因为项目的需要一个搜索所以研究了一下Lucene 这个工具包。这个是由apache软件基金会4 jakarta项目组的一个子项目。是一个开源的全文搜索引擎工具包。
lucene会在本地生成索引,之后需要查询的时候回直接查询索引。索引文件是可以存在磁盘和内存两种方式。对于我的本子来说开发已经竭尽全力,所以我选择了在磁盘上生成索引文件。
绘画少说开始上码:
首先我们添加jar 包 pom.xml
<!-- ik.中文分词器依赖-->
<dependency>
<groupId>com.janeluo</groupId>
<artifactId>ikanalyzer</artifactId>
<version>2012_u6</version>
</dependency>
<!-- lucene依赖 -->
<dependency>
<groupId>org.apache.lucene</groupId>
<artifactId>lucene-core</artifactId>
<version>4.10.2</version>
</dependency>
<dependency>
<groupId>org.apache.lucene</groupId>
<artifactId>lucene-analyzers-common</artifactId>
<version>4.10.2</version>
</dependency>
<dependency>
<groupId>org.apache.lucene</groupId>
<artifactId>lucene-queryparser</artifactId>
<version>4.10.2</version>
</dependency>
为了方便配置我在Spring boot 中添加了一点自定义属性方便之后修改lucene生成的索引。

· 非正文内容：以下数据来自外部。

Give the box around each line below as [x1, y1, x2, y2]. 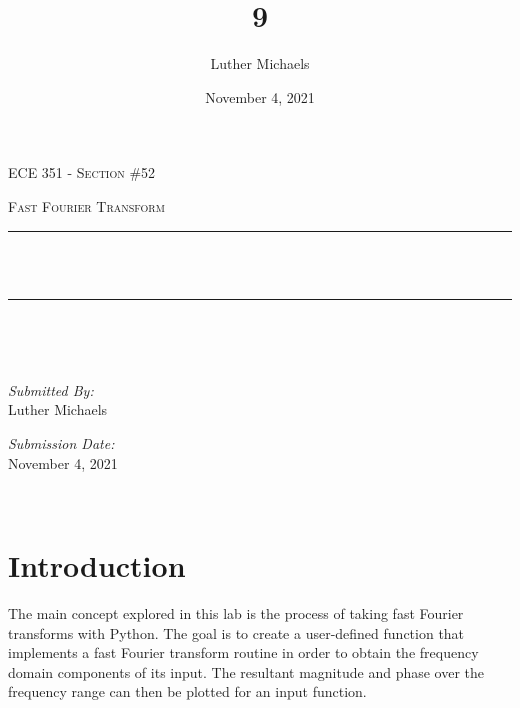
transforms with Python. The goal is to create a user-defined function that [8, 622, 465, 643]
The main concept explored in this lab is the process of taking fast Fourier [8, 602, 464, 623]
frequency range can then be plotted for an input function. [8, 681, 367, 702]
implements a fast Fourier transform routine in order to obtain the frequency [8, 642, 479, 663]
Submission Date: [8, 433, 115, 454]
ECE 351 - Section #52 [8, 162, 156, 183]
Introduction [8, 545, 186, 586]
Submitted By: [8, 379, 94, 400]
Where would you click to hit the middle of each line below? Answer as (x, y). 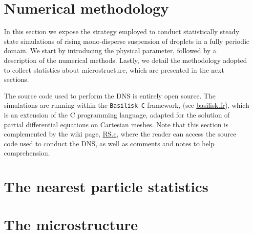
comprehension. (27, 153)
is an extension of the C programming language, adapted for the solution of (117, 114)
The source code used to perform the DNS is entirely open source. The (110, 95)
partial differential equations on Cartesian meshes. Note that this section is (116, 124)
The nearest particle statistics (106, 186)
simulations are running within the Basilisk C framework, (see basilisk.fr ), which (126, 105)
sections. (17, 79)
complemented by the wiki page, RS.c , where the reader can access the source (120, 134)
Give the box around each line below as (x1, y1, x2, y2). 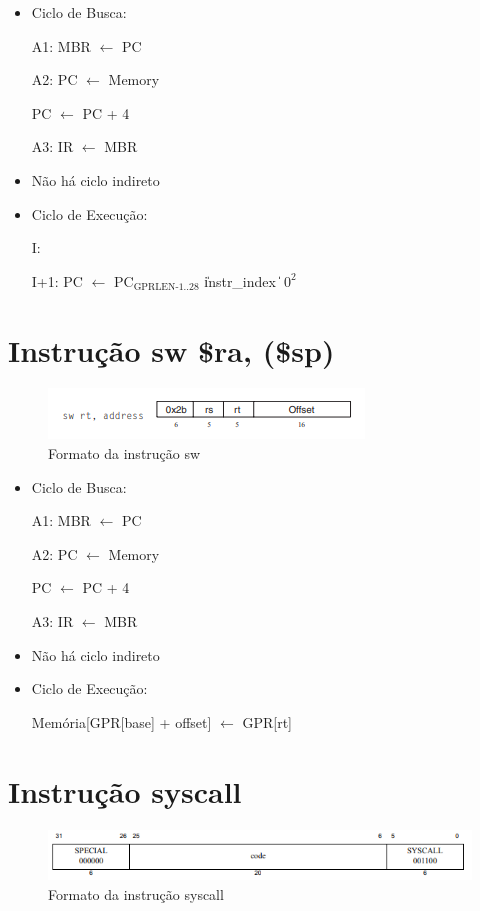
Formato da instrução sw (48, 443, 201, 464)
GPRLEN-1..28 (133, 282, 199, 293)
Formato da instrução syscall (48, 884, 224, 904)
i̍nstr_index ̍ (204, 270, 280, 291)
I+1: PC (31, 270, 83, 291)
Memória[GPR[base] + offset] (31, 711, 212, 732)
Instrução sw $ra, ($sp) (8, 329, 335, 370)
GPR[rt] (242, 711, 292, 732)
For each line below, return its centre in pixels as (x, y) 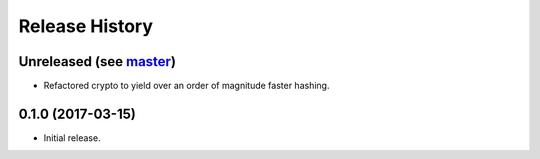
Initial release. (72, 137)
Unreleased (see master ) (97, 61)
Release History (86, 26)
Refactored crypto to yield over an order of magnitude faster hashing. (186, 86)
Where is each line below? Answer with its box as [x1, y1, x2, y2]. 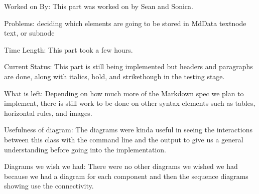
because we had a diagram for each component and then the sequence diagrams [4, 170, 248, 181]
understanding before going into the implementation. [4, 144, 166, 154]
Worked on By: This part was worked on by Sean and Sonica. [4, 1, 193, 11]
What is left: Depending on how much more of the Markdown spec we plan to [4, 88, 244, 98]
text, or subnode [4, 28, 55, 38]
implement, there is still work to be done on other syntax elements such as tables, [4, 98, 255, 108]
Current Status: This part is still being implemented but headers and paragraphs [4, 61, 253, 72]
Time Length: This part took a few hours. [4, 44, 133, 55]
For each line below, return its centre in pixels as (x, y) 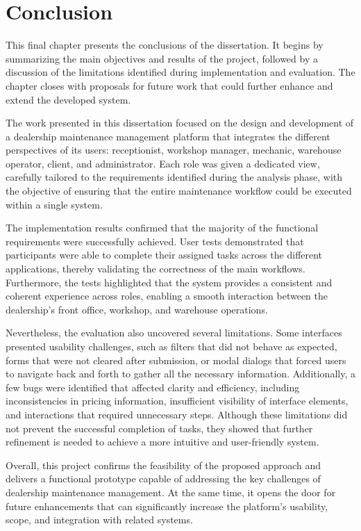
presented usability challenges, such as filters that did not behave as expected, (171, 346)
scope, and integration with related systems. (99, 520)
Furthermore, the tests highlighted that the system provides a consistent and (169, 282)
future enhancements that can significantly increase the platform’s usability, (167, 506)
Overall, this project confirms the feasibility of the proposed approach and (163, 465)
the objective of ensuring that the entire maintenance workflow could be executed (179, 191)
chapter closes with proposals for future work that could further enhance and (169, 85)
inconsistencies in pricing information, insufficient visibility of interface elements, (177, 401)
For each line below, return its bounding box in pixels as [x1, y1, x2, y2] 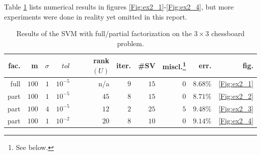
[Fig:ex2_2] [218, 90, 253, 101]
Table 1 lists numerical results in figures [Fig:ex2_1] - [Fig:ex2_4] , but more [4, 2, 234, 12]
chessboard [211, 28, 245, 39]
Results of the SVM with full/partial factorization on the [16, 28, 192, 39]
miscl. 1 [162, 60, 186, 71]
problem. [117, 38, 144, 48]
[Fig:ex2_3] [218, 103, 253, 113]
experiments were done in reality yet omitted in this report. [4, 11, 187, 22]
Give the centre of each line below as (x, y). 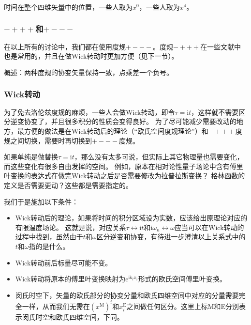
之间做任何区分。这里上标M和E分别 (183, 306)
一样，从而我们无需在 (56, 306)
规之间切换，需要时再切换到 (48, 140)
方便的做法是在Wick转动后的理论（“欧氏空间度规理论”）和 (116, 131)
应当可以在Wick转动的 (209, 227)
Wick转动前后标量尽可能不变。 (64, 262)
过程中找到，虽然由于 (49, 237)
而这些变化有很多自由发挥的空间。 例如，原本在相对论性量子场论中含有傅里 (124, 166)
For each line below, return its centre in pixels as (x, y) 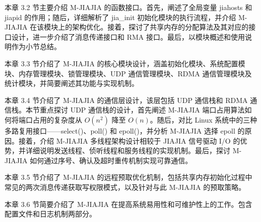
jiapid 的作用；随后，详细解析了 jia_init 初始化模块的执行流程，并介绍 (120, 17)
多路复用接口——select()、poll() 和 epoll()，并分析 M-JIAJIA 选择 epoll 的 (125, 130)
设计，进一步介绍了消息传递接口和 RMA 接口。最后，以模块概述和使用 (128, 36)
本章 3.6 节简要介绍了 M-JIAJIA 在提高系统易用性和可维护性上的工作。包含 (128, 204)
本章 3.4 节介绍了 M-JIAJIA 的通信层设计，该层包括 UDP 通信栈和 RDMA (126, 100)
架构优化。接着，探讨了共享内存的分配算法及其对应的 (160, 27)
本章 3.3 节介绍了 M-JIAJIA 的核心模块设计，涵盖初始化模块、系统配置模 (125, 63)
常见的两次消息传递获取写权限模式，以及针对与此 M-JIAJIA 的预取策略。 (125, 187)
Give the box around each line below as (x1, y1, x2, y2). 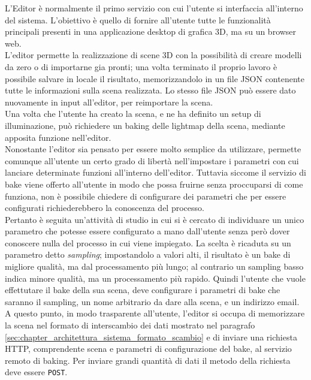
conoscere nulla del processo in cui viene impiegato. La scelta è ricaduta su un (5, 236, 291, 249)
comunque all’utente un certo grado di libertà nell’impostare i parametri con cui (5, 154, 299, 167)
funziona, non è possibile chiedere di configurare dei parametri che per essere (5, 189, 286, 202)
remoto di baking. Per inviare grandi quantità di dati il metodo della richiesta (5, 354, 291, 366)
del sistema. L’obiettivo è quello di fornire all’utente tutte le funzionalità (5, 13, 271, 26)
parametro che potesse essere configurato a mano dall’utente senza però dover (5, 225, 290, 237)
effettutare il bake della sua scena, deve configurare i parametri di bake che (5, 284, 280, 296)
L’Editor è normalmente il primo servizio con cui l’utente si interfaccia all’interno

application-dev.yml (ps:这个配置可以自定义的去做或者不去弄都可以。)
lucene-params:
enterprise-url: '//app//www//bigdata_net//dict'
配置了索引生成的位置后我们开始获取索引文件生成的位置。
LucaenceConfig.java
import org.springframework.boot.context.properties.ConfigurationProperties;
import org.springframework.stereotype.Component;
@Component
@ConfigurationProperties(prefix = "lucene-params")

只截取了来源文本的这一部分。